October 16, 2016 | Permalink | Comments (0)

Friday, October 7, 2016

What Would an Efficient Market for Law Schools Look Like?

Efficient [by Rick Bales] As the U.S.’s 200-odd ABA-accredited law schools endure a sixth year of admissions and enrollment pain, their response to the market downturn has not been what one would expect in an efficient market. In an efficient market, one would expect to see some combination of the following from oversupply, weak demand, and a plethora of suppliers:

  • Innovation and Differentiation. Considerable market differentiation should result as schools try to find a niche in which they can command a premium price, because chasing a declining demand is, in the long term, a losing proposition. However, except for some tinkering at the LL.M. and Master’s-level margins, law schools still look remarkably the same.
  • Budget Cuts. Most affected law schools have cut their budgets, but not necessarily in ways that efficient markets would predict. Companies experiencing a sustained downturn in demand tend to make the first cuts to high-cost areas that are unlikely to affect future survival. In higher education, personnel costs are the biggest expense, but instead of focusing on efficiency or cutting across the board, most law schools have cut staff first, then non-tenure-track faculty, then tenure-track-but-not-yet-tenured faculty. Staff cuts (especially to admissions, placement, and academic support) and the elimination of junior faculty through hiring freezes and layoffs may have been politically palatable, but amount to eating the seed corn.
  • Closures and Consolidation. An industry with 200+ market participants experiencing a 50% sustained decline in demand should expect some – probably many – of the weakest firms to close, but that hasn’t happened with law schools. Likewise, one would expect industry consolidation, as the strongest schools jostle for market share and the middling schools seek efficiency through growth. Again, that hasn’t happened.
  • Realignment of Supply with Demand. In a world where Blackberry has gone from market leader to obsolescence in a few years, six years is more than enough time for law schools to have adjusted to the new normal. Instead, many if not most schools are still operating at half capacity and a significant financial loss, and are nominally charging (but also discounting) twice the tuition that the market is willing to pay.

What gives?

  • ABA accreditation requirements and faculty tenure impede internal restructuring.
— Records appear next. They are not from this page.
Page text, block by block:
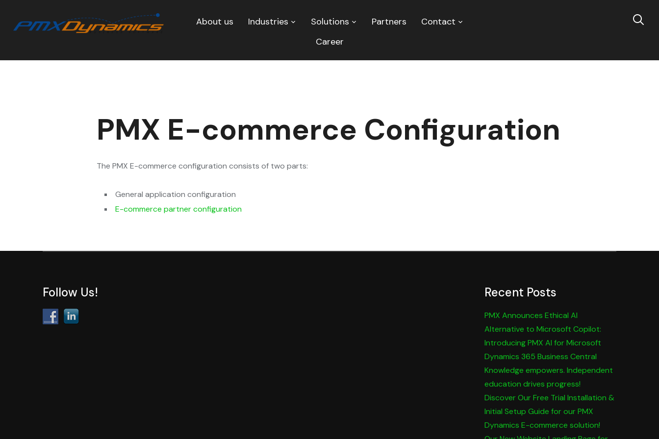
About us Industries Solutions Partners
Contact
Career
PMX E-commerce Configuration
The PMX E-commerce configuration consists of two parts:
General application configuration
E-commerce partner configuration
Follow Us! Recent Posts
PMX Announces Ethical AI
Alternative to Microsoft Copilot:
Introducing PMX AI for Microsoft
Dynamics 365 Business Central
Knowledge empowers. Independent
education drives progress!
Discover Our Free Trial Installation &
Initial Setup Guide for our PMX
Dynamics E-commerce solution!
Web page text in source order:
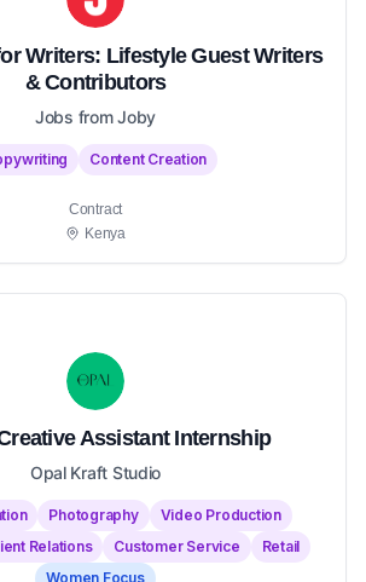
Writers: Lifestyle Guest Writers
& Contributors
Jobs from Joby
Content Creation
Contract
Kenya
Assistant Internship
Opal Kraft Studio
Photography
Video Production
Relations Customer Service
Retail
Women Focus

ABA accreditation requirements and the importance of reputation in a conservative industry make law schools loath to be the first mover on any sort of innovation outside the norm, such as online education. At many schools, tenured faculty cannot be laid off for economic reasons without declaring a university-wide fiscal emergency; making such a declaration would be a self-fulfilling prophecy. Firing underperforming faculty is culturally taboo and internally painful. 
  • Financial insulation from market discipline. Existing student loan programs help ensure that there is always some prospective student – even if an unqualified one – available to fill a law school seat. Endowments and university subsidies allow financially bleeding schools to stay on life support much longer than they would if they had to be consistently self-supporting.
  • University leadership is overcautious and rewarded for programmatic growth rather than sound business decisions. A faculty member once remarked to me that he belonged to the only institution in the world more resistant to change than North Korea – American higher education. University leadership is exceptionally risk-averse. Unlike the private sector, no university leader every got fired for being too cautious, and it is exceptionally rare for a university to close for being too slow to adapt to market changes. Moreover, university presidents are reputationally rewarded for growth (in enrollment, programs, budget), not for strategic realignment. Most presidents are accustomed to having some programs subsidize others, and would consider it a huge black eye for a law school to close on their watch. Finally, the prestige of having a law school may prevent some closures, but presumably at some point the price tag becomes too high.

So what is the take-away? In part, this helps explain why law schools have not closed/merged/differentiated as one might expect given the sustained down-market for legal education. More importantly, it indicates that there are significant rewards yet to be distributed to the market players who recognize and are able to capitalize on existing market inefficiencies.

rb

October 7, 2016 | Permalink | Comments (1)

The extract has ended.